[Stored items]
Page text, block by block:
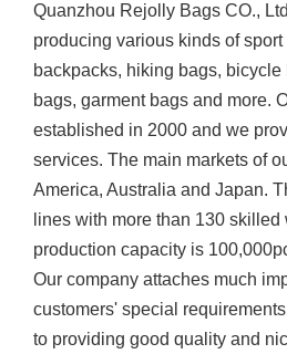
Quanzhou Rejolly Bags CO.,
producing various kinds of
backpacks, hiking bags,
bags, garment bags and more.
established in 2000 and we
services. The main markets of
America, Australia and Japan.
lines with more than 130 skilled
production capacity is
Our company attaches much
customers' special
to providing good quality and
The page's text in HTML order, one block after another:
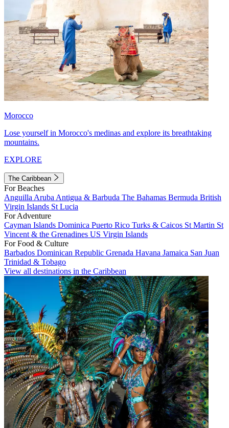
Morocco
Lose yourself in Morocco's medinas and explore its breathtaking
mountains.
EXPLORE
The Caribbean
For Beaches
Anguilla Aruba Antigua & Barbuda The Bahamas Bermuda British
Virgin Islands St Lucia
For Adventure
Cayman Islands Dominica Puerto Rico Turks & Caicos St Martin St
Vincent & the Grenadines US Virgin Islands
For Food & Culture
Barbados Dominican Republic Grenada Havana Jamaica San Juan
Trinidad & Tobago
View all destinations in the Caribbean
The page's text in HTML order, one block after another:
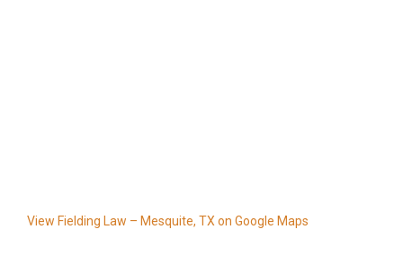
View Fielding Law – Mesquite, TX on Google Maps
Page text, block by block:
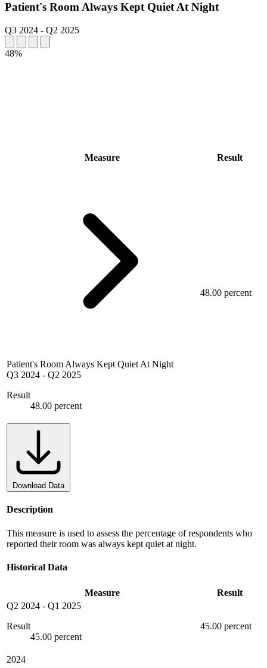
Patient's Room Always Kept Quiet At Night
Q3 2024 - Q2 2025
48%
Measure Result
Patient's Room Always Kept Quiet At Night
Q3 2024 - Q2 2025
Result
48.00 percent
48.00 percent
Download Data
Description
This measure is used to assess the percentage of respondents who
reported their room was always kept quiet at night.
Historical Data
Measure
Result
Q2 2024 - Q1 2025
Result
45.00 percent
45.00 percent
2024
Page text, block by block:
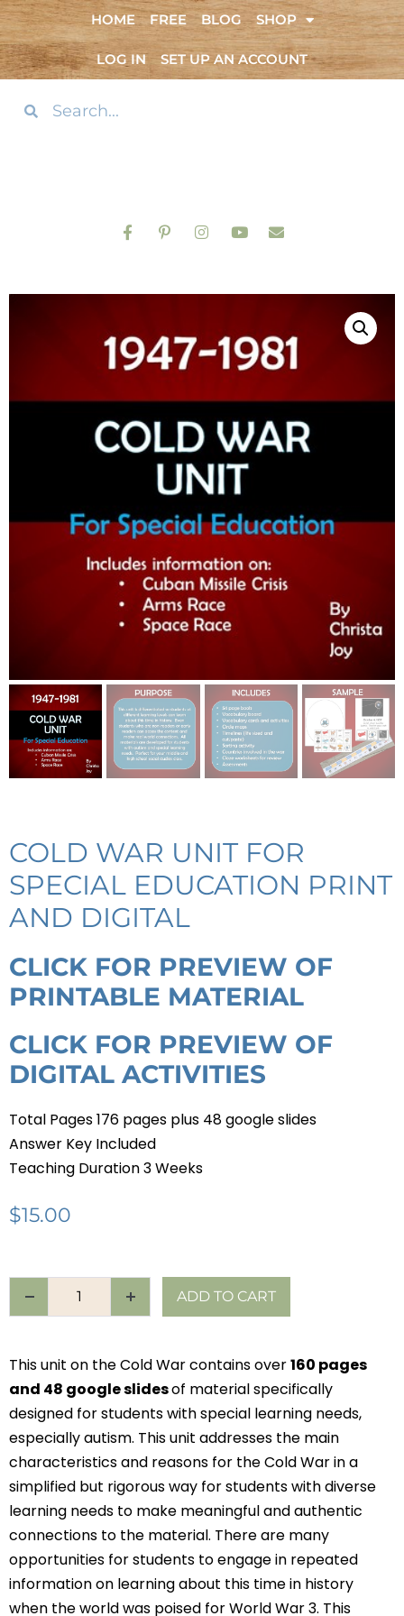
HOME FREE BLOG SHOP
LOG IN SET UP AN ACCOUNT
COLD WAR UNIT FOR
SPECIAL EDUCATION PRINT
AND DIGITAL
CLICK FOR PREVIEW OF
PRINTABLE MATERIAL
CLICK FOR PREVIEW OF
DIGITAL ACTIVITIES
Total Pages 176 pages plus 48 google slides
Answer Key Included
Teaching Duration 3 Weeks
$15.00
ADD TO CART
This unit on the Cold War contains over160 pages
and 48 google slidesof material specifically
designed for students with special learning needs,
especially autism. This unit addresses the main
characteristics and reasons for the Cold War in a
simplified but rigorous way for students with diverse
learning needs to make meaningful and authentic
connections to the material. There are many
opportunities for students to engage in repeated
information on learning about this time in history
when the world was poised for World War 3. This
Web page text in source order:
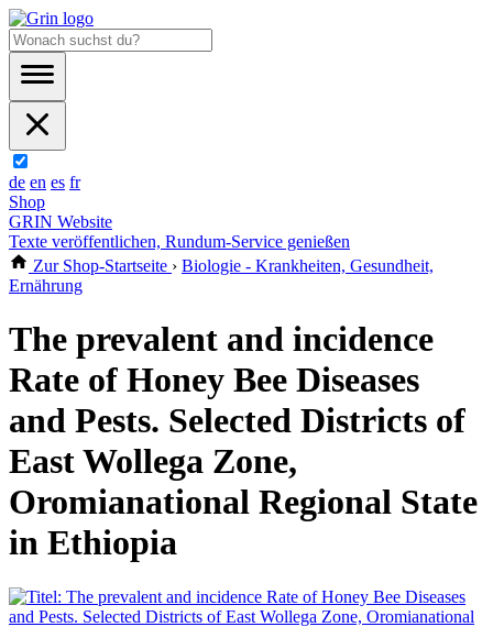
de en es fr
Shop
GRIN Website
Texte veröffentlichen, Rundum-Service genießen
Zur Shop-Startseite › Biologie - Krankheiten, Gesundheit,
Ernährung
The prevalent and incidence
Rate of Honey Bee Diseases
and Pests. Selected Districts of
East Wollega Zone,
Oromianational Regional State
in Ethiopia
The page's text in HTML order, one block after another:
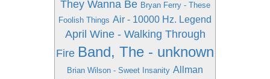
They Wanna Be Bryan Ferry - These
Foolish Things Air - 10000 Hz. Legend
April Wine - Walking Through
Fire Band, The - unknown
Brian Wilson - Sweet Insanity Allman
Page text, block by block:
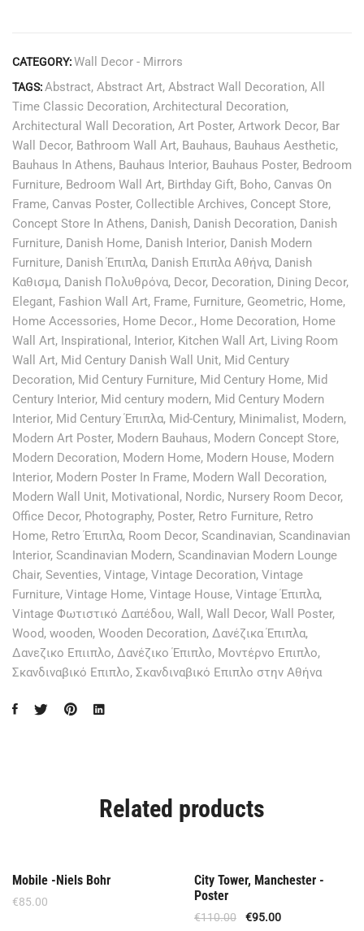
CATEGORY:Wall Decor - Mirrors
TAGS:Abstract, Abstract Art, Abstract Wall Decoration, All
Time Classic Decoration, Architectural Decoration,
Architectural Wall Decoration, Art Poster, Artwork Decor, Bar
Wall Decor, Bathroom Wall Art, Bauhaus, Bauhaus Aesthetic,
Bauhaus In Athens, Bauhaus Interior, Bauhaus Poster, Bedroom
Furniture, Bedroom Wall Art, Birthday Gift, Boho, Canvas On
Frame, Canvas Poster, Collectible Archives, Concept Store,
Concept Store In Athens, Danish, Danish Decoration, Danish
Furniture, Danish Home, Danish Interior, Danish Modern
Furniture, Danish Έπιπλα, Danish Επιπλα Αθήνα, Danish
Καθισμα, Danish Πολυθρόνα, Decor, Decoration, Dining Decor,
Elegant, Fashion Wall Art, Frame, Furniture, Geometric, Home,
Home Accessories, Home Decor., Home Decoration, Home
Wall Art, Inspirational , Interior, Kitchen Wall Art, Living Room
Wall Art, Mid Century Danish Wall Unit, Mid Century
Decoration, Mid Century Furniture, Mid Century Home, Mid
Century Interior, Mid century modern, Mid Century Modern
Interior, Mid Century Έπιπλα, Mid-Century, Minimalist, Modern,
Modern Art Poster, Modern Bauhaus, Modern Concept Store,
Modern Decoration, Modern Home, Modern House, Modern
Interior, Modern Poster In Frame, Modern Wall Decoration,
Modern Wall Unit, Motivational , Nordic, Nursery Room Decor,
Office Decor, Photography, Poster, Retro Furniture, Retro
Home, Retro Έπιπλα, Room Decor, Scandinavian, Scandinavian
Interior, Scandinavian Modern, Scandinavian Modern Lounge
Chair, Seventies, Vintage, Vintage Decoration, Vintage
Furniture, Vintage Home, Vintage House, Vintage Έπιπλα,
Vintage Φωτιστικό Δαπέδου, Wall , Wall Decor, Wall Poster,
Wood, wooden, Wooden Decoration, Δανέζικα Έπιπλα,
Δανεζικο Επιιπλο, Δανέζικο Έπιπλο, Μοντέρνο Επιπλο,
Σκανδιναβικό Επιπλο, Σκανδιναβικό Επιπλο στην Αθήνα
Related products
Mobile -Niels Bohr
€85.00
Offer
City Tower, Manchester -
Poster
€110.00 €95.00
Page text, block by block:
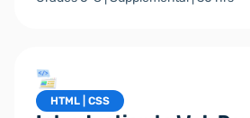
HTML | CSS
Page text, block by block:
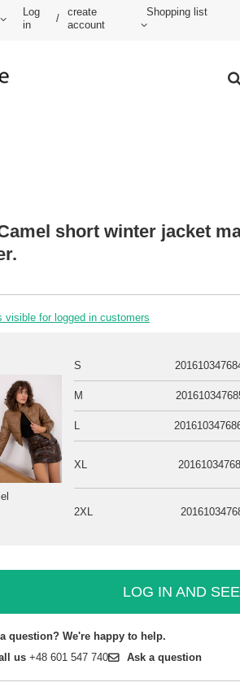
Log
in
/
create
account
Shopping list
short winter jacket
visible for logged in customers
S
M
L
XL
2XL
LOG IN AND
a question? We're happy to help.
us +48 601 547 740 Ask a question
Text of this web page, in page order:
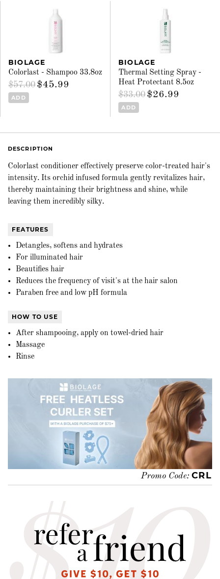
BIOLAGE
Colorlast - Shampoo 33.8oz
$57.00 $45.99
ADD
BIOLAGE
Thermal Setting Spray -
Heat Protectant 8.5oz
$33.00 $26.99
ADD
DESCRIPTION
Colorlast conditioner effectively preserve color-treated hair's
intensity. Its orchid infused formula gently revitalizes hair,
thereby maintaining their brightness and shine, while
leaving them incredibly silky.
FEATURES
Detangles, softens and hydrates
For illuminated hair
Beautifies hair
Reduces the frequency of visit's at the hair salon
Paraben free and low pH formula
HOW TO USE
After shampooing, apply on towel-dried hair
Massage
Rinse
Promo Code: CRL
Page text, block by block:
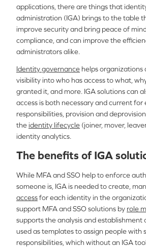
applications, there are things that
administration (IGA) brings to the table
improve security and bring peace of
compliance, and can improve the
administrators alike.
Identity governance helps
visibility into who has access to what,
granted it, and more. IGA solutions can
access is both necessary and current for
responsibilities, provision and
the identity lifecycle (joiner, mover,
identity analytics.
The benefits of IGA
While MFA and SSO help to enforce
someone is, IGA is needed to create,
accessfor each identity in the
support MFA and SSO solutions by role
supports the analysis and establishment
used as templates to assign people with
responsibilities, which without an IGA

_TASK REQUIREMENTS_:
Every line of the records above should be copied exactly, while the pictures are left behind.

_EXERCISE OUTPUT_:
Page text, block by block:
Quanzhou Rejolly Bags CO.,
producing various kinds of
backpacks, hiking bags,
bags, garment bags and more.
established in 2000 and we
services. The main markets of
America, Australia and Japan.
lines with more than 130 skilled
production capacity is
Our company attaches much
customers' special
to providing good quality and
The page's text in HTML order, one block after another:
Morocco
Lose yourself in Morocco's medinas and explore its breathtaking
mountains.
EXPLORE
The Caribbean
For Beaches
Anguilla Aruba Antigua & Barbuda The Bahamas Bermuda British
Virgin Islands St Lucia
For Adventure
Cayman Islands Dominica Puerto Rico Turks & Caicos St Martin St
Vincent & the Grenadines US Virgin Islands
For Food & Culture
Barbados Dominican Republic Grenada Havana Jamaica San Juan
Trinidad & Tobago
View all destinations in the Caribbean
The page's text in HTML order, one block after another:
View Fielding Law – Mesquite, TX on Google Maps
Page text, block by block:
Patient's Room Always Kept Quiet At Night
Q3 2024 - Q2 2025
48%
Measure Result
Patient's Room Always Kept Quiet At Night
Q3 2024 - Q2 2025
Result
48.00 percent
48.00 percent
Download Data
Description
This measure is used to assess the percentage of respondents who
reported their room was always kept quiet at night.
Historical Data
Measure
Result
Q2 2024 - Q1 2025
Result
45.00 percent
45.00 percent
2024
Page text, block by block:
HOME FREE BLOG SHOP
LOG IN SET UP AN ACCOUNT
COLD WAR UNIT FOR
SPECIAL EDUCATION PRINT
AND DIGITAL
CLICK FOR PREVIEW OF
PRINTABLE MATERIAL
CLICK FOR PREVIEW OF
DIGITAL ACTIVITIES
Total Pages 176 pages plus 48 google slides
Answer Key Included
Teaching Duration 3 Weeks
$15.00
ADD TO CART
This unit on the Cold War contains over160 pages
and 48 google slidesof material specifically
designed for students with special learning needs,
especially autism. This unit addresses the main
characteristics and reasons for the Cold War in a
simplified but rigorous way for students with diverse
learning needs to make meaningful and authentic
connections to the material. There are many
opportunities for students to engage in repeated
information on learning about this time in history
when the world was poised for World War 3. This
Web page text in source order:
de en es fr
Shop
GRIN Website
Texte veröffentlichen, Rundum-Service genießen
Zur Shop-Startseite › Biologie - Krankheiten, Gesundheit,
Ernährung
The prevalent and incidence
Rate of Honey Bee Diseases
and Pests. Selected Districts of
East Wollega Zone,
Oromianational Regional State
in Ethiopia
The page's text in HTML order, one block after another:
They Wanna Be Bryan Ferry - These
Foolish Things Air - 10000 Hz. Legend
April Wine - Walking Through
Fire Band, The - unknown
Brian Wilson - Sweet Insanity Allman
Page text, block by block:
CATEGORY:Wall Decor - Mirrors
TAGS:Abstract, Abstract Art, Abstract Wall Decoration, All
Time Classic Decoration, Architectural Decoration,
Architectural Wall Decoration, Art Poster, Artwork Decor, Bar
Wall Decor, Bathroom Wall Art, Bauhaus, Bauhaus Aesthetic,
Bauhaus In Athens, Bauhaus Interior, Bauhaus Poster, Bedroom
Furniture, Bedroom Wall Art, Birthday Gift, Boho, Canvas On
Frame, Canvas Poster, Collectible Archives, Concept Store,
Concept Store In Athens, Danish, Danish Decoration, Danish
Furniture, Danish Home, Danish Interior, Danish Modern
Furniture, Danish Έπιπλα, Danish Επιπλα Αθήνα, Danish
Καθισμα, Danish Πολυθρόνα, Decor, Decoration, Dining Decor,
Elegant, Fashion Wall Art, Frame, Furniture, Geometric, Home,
Home Accessories, Home Decor., Home Decoration, Home
Wall Art, Inspirational , Interior, Kitchen Wall Art, Living Room
Wall Art, Mid Century Danish Wall Unit, Mid Century
Decoration, Mid Century Furniture, Mid Century Home, Mid
Century Interior, Mid century modern, Mid Century Modern
Interior, Mid Century Έπιπλα, Mid-Century, Minimalist, Modern,
Modern Art Poster, Modern Bauhaus, Modern Concept Store,
Modern Decoration, Modern Home, Modern House, Modern
Interior, Modern Poster In Frame, Modern Wall Decoration,
Modern Wall Unit, Motivational , Nordic, Nursery Room Decor,
Office Decor, Photography, Poster, Retro Furniture, Retro
Home, Retro Έπιπλα, Room Decor, Scandinavian, Scandinavian
Interior, Scandinavian Modern, Scandinavian Modern Lounge
Chair, Seventies, Vintage, Vintage Decoration, Vintage
Furniture, Vintage Home, Vintage House, Vintage Έπιπλα,
Vintage Φωτιστικό Δαπέδου, Wall , Wall Decor, Wall Poster,
Wood, wooden, Wooden Decoration, Δανέζικα Έπιπλα,
Δανεζικο Επιιπλο, Δανέζικο Έπιπλο, Μοντέρνο Επιπλο,
Σκανδιναβικό Επιπλο, Σκανδιναβικό Επιπλο στην Αθήνα
Related products
Mobile -Niels Bohr
€85.00
Offer
City Tower, Manchester -
Poster
€110.00 €95.00
Page text, block by block:
HTML | CSS
Page text, block by block:
Log
in
/
create
account
Shopping list
short winter jacket
visible for logged in customers
S
M
L
XL
2XL
LOG IN AND
a question? We're happy to help.
us +48 601 547 740 Ask a question
Text of this web page, in page order:
BIOLAGE
Colorlast - Shampoo 33.8oz
$57.00 $45.99
ADD
BIOLAGE
Thermal Setting Spray -
Heat Protectant 8.5oz
$33.00 $26.99
ADD
DESCRIPTION
Colorlast conditioner effectively preserve color-treated hair's
intensity. Its orchid infused formula gently revitalizes hair,
thereby maintaining their brightness and shine, while
leaving them incredibly silky.
FEATURES
Detangles, softens and hydrates
For illuminated hair
Beautifies hair
Reduces the frequency of visit's at the hair salon
Paraben free and low pH formula
HOW TO USE
After shampooing, apply on towel-dried hair
Massage
Rinse
Promo Code: CRL
Page text, block by block:
applications, there are things that
administration (IGA) brings to the table
improve security and bring peace of
compliance, and can improve the
administrators alike.
Identity governance helps
visibility into who has access to what,
granted it, and more. IGA solutions can
access is both necessary and current for
responsibilities, provision and
the identity lifecycle (joiner, mover,
identity analytics.
The benefits of IGA
While MFA and SSO help to enforce
someone is, IGA is needed to create,
accessfor each identity in the
support MFA and SSO solutions by role
supports the analysis and establishment
used as templates to assign people with
responsibilities, which without an IGA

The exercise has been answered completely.